----- Information supplied

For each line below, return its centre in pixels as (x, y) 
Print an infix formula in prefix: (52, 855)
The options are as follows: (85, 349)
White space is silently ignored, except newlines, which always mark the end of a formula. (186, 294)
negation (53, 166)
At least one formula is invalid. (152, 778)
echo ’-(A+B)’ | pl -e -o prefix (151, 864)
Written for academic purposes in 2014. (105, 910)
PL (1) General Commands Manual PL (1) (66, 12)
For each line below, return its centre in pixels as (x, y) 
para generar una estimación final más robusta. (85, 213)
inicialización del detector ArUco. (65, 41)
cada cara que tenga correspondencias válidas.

----------
----- Information supplied

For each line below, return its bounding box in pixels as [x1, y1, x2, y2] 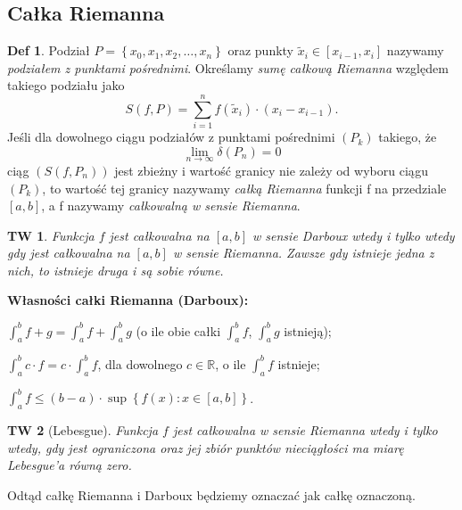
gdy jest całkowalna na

----------

[What the exercise asks] Reproduce verbatim the lines above, from the line with "Print an infix formula in prefix: (52, 855)" through the line with "cada cara que tenga correspondencias válidas.".

[Written answer]
Print an infix formula in prefix: (52, 855)
The options are as follows: (85, 349)
White space is silently ignored, except newlines, which always mark the end of a formula. (186, 294)
negation (53, 166)
At least one formula is invalid. (152, 778)
echo ’-(A+B)’ | pl -e -o prefix (151, 864)
Written for academic purposes in 2014. (105, 910)
PL (1) General Commands Manual PL (1) (66, 12)
For each line below, return its centre in pixels as (x, y) 
para generar una estimación final más robusta. (85, 213)
inicialización del detector ArUco. (65, 41)
cada cara que tenga correspondencias válidas.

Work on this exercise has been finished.